#### RECORDS FOR THIS TASK
>>>>>
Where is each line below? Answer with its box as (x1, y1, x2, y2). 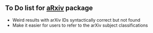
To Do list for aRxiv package (5, 4, 93, 12)
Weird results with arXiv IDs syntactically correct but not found (12, 17, 141, 23)
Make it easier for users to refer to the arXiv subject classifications (12, 22, 148, 28)
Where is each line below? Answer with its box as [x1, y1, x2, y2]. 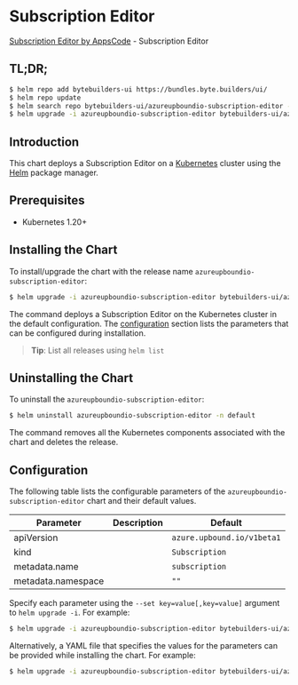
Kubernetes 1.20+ [21, 216, 87, 227]
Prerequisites [9, 193, 85, 208]
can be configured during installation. [9, 327, 146, 339]
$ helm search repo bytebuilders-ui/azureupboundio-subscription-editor [9, 101, 284, 110]
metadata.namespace [13, 575, 105, 587]
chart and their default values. [86, 496, 197, 506]
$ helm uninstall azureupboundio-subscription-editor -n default [9, 411, 255, 420]
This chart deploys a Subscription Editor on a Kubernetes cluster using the [9, 158, 281, 169]
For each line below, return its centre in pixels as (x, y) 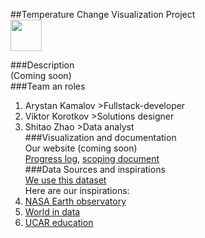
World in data (52, 212)
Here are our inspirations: (77, 190)
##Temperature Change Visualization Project (103, 14)
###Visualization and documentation (100, 137)
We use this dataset (65, 180)
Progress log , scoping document (92, 158)
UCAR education (59, 222)
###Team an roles (48, 86)
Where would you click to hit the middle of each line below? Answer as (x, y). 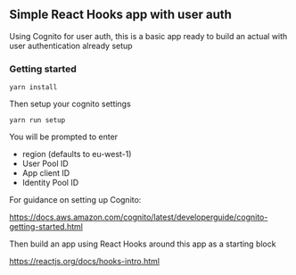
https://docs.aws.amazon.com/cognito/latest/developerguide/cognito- (139, 217)
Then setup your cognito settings (70, 104)
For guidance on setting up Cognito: (75, 200)
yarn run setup (37, 121)
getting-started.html (46, 227)
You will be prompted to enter (64, 137)
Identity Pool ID (50, 183)
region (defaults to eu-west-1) (77, 154)
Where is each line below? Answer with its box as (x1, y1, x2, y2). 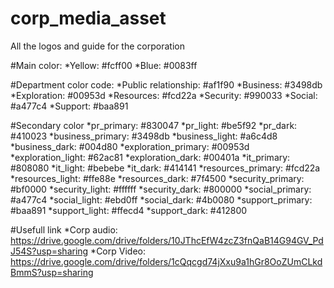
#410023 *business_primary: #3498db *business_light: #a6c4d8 (10, 130, 278, 142)
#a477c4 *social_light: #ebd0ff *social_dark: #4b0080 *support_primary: (10, 193, 313, 206)
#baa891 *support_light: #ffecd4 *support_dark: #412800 (10, 204, 248, 216)
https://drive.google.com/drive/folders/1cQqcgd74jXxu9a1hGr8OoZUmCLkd (10, 255, 323, 267)
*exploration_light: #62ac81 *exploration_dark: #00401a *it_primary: (10, 151, 291, 163)
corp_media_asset (10, 7, 167, 30)
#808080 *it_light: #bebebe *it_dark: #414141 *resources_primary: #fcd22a (10, 162, 321, 174)
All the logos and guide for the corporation (10, 40, 185, 52)
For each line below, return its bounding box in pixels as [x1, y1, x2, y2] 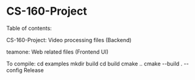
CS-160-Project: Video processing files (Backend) [6, 36, 132, 43]
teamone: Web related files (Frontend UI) [6, 48, 108, 56]
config [6, 66, 23, 74]
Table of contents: [6, 24, 52, 32]
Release [23, 66, 44, 74]
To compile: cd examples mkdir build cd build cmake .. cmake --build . [6, 60, 183, 67]
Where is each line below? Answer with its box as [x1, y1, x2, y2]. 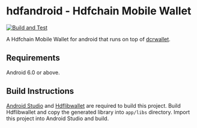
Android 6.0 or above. [6, 69, 60, 76]
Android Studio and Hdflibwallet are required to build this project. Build [6, 102, 181, 109]
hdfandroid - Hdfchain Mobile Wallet [6, 4, 192, 18]
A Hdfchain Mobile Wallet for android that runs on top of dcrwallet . [6, 35, 171, 42]
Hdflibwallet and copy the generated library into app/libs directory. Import [6, 108, 190, 115]
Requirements [6, 53, 60, 63]
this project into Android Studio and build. [6, 115, 109, 122]
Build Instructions [6, 86, 74, 96]
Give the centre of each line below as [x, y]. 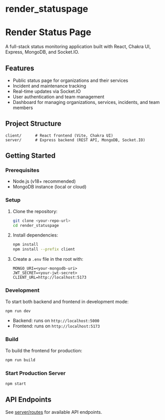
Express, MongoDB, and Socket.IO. [42, 52]
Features [20, 68]
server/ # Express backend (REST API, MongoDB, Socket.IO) [75, 140]
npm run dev [18, 311]
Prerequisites [22, 171]
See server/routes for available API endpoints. [54, 412]
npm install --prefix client [44, 249]
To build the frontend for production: [44, 350]
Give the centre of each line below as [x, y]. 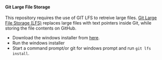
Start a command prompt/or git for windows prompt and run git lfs [82, 48]
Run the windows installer [39, 43]
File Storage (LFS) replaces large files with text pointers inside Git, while [78, 23]
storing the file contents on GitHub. [41, 28]
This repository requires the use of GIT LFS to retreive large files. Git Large [81, 18]
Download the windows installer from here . [56, 38]
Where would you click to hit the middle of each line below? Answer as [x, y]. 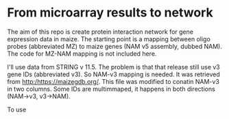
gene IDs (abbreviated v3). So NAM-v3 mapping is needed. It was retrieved [114, 74]
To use [17, 109]
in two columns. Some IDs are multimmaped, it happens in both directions [111, 89]
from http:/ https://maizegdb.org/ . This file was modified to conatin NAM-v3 [113, 81]
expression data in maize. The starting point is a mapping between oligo [109, 39]
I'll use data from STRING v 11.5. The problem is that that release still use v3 [114, 67]
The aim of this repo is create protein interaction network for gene [100, 32]
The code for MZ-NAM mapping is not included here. [82, 54]
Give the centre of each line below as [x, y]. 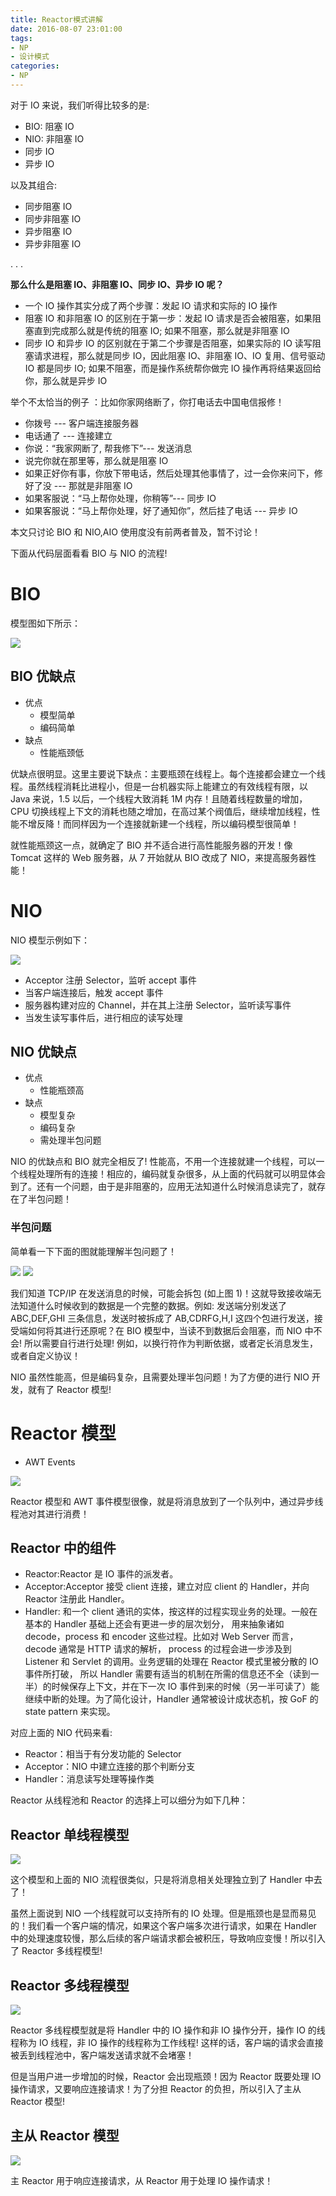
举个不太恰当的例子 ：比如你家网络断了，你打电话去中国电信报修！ [147, 402]
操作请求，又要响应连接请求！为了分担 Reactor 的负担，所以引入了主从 [156, 2089]
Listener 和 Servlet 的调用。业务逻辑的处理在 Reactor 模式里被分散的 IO [171, 1662]
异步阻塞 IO [48, 231]
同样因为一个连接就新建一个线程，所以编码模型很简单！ [185, 823]
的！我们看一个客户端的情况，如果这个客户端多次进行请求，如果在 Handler [163, 1926]
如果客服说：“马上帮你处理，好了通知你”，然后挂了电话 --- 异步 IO [161, 510]
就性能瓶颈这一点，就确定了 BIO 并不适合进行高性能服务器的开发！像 [151, 845]
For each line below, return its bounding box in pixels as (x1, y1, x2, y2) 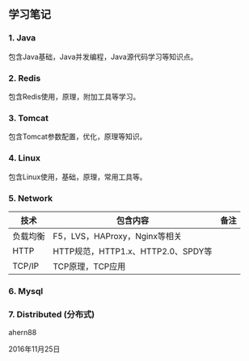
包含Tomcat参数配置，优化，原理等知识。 (8, 132, 147, 141)
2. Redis (8, 72, 41, 83)
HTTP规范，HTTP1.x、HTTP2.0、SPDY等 (53, 246, 213, 257)
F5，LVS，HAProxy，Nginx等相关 (53, 230, 182, 241)
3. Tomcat (8, 112, 49, 124)
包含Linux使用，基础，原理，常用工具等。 (8, 172, 147, 182)
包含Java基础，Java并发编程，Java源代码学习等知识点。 (8, 52, 198, 61)
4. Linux (8, 153, 40, 164)
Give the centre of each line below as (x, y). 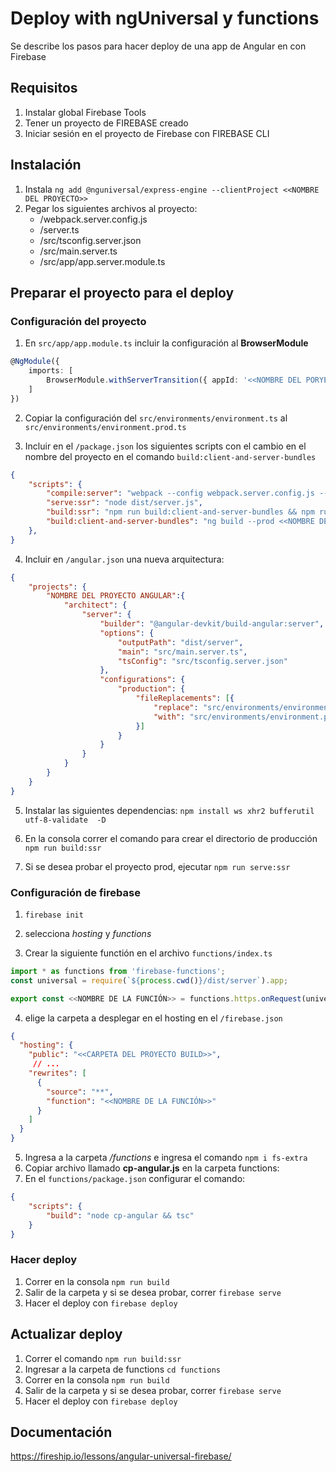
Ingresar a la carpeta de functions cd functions (122, 1369)
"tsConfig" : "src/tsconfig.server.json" (202, 661)
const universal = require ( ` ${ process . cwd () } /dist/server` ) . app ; (149, 980)
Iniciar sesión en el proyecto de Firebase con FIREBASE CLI (147, 133)
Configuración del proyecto (78, 321)
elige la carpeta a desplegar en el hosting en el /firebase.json (153, 1018)
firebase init (54, 915)
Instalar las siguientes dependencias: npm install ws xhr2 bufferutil (169, 810)
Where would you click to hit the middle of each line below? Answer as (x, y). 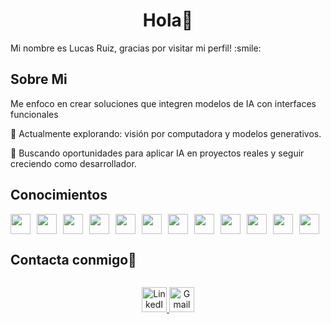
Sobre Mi (39, 79)
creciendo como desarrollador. (73, 163)
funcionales (34, 114)
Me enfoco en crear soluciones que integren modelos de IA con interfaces (163, 103)
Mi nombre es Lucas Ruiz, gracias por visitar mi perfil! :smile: (136, 48)
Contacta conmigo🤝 (73, 259)
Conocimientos (59, 195)
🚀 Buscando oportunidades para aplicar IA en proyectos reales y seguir (157, 153)
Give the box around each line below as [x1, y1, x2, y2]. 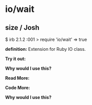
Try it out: [5, 56, 26, 62]
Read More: [5, 75, 30, 81]
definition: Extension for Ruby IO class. [5, 46, 86, 52]
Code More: [5, 85, 30, 91]
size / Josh [5, 23, 40, 32]
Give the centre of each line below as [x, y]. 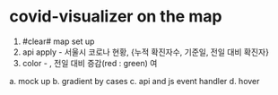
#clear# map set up [58, 41]
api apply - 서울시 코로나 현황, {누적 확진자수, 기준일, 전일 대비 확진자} [145, 52]
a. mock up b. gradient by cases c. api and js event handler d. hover [135, 81]
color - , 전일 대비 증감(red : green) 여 [90, 63]
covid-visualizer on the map [116, 17]
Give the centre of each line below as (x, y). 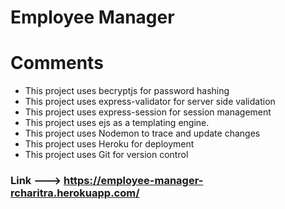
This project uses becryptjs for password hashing (127, 91)
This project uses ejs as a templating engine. (117, 123)
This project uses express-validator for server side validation (150, 102)
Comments (57, 63)
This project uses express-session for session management (148, 112)
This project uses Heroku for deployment (109, 144)
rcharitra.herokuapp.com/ (75, 193)
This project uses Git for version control (106, 155)
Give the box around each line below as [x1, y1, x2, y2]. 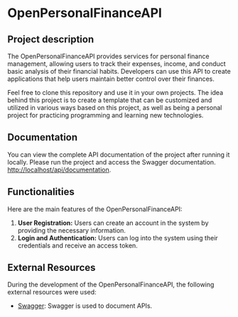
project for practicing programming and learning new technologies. [7, 111, 204, 119]
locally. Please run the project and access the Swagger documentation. [7, 157, 216, 166]
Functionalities [7, 186, 75, 198]
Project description [7, 33, 94, 45]
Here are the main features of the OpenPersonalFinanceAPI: [7, 204, 183, 213]
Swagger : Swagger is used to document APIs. [17, 301, 153, 310]
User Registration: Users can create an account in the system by [17, 218, 209, 227]
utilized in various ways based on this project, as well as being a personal [7, 104, 222, 111]
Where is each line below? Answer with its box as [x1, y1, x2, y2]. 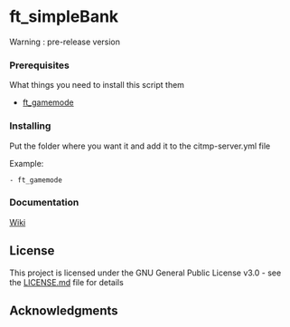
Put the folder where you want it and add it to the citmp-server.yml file [9, 140, 271, 151]
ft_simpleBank [9, 6, 119, 27]
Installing [9, 120, 51, 132]
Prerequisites [9, 59, 70, 72]
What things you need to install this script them [9, 80, 185, 91]
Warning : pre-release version [9, 36, 120, 47]
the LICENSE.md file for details [9, 276, 124, 287]
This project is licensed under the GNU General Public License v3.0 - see [9, 267, 282, 278]
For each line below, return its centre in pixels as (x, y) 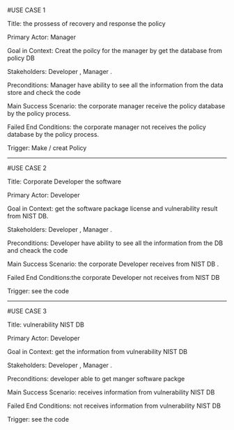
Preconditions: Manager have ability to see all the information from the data (115, 85)
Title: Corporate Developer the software (64, 181)
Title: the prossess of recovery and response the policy (86, 23)
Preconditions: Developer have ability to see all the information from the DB (115, 243)
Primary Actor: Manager (42, 37)
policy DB (21, 58)
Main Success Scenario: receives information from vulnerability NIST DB (111, 392)
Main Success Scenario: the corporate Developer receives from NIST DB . (113, 264)
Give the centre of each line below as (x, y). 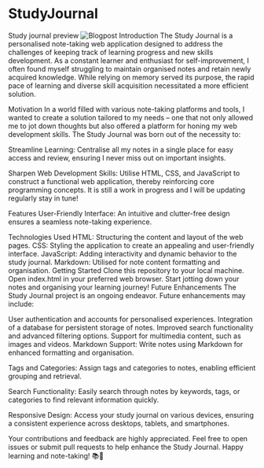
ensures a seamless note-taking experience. (80, 222)
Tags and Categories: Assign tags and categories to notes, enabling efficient (132, 367)
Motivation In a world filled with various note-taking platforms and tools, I (126, 109)
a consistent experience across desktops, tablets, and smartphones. (119, 423)
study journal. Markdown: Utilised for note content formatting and (114, 262)
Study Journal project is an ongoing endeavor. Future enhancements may (127, 295)
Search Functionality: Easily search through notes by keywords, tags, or (124, 391)
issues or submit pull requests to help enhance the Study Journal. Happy (126, 447)
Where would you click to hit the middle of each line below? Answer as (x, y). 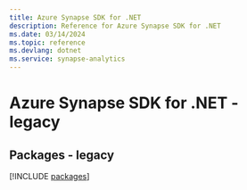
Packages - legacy (62, 155)
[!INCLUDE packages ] (49, 176)
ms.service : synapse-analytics (67, 59)
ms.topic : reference (48, 42)
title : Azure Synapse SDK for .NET (75, 17)
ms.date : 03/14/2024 (48, 34)
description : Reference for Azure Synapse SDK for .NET (115, 26)
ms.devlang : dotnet (45, 51)
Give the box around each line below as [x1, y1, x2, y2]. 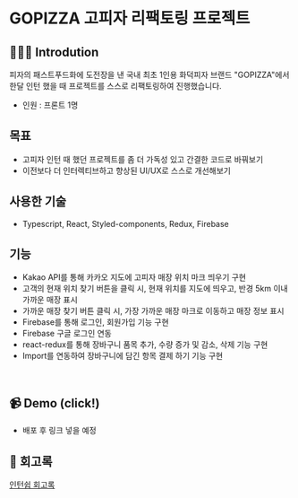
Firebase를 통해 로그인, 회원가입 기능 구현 [21, 317, 169, 328]
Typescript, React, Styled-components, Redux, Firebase [21, 218, 230, 229]
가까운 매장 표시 [21, 294, 78, 305]
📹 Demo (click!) [9, 396, 100, 411]
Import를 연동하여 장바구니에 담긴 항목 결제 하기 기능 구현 [21, 351, 224, 362]
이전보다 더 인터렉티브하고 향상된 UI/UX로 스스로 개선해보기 [21, 165, 231, 176]
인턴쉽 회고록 [9, 479, 55, 490]
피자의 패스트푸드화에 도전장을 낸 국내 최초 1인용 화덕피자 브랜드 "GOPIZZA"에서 [9, 69, 290, 80]
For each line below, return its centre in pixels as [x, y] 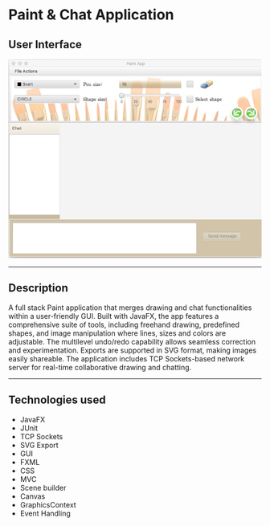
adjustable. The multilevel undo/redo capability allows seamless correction [132, 341]
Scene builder [43, 487]
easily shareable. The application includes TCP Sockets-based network [127, 358]
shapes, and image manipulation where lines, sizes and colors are [117, 333]
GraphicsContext [48, 504]
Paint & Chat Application [91, 15]
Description [38, 288]
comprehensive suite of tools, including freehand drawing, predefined [124, 324]
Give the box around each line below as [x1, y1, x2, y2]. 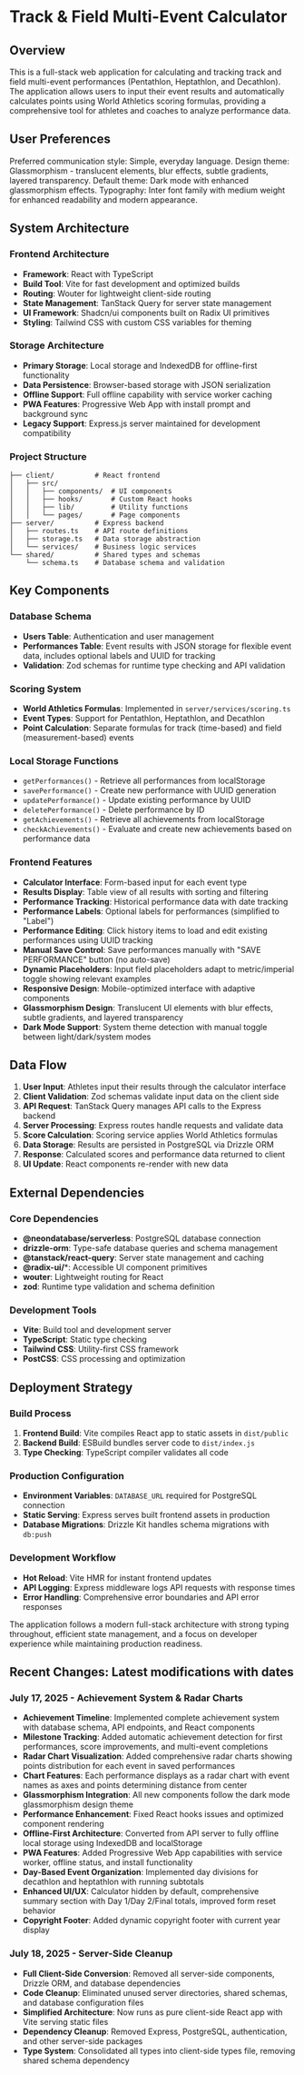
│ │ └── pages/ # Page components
<<<<<
Taking the entries above, copy word for word the lines from the one with "I'll use data" up to and including the one with "异步阻塞 IO [48, 231]", without any picture.

#### OUTPUT OF THE EXERCISE
I'll use data from STRING v 11.5. The problem is that that release still use v3 [114, 67]
The aim of this repo is create protein interaction network for gene [100, 32]
The code for MZ-NAM mapping is not included here. [82, 54]
Give the centre of each line below as [x, y]. 
举个不太恰当的例子 ：比如你家网络断了，你打电话去中国电信报修！ [147, 402]
操作请求，又要响应连接请求！为了分担 Reactor 的负担，所以引入了主从 [156, 2089]
Listener 和 Servlet 的调用。业务逻辑的处理在 Reactor 模式里被分散的 IO [171, 1662]
异步阻塞 IO [48, 231]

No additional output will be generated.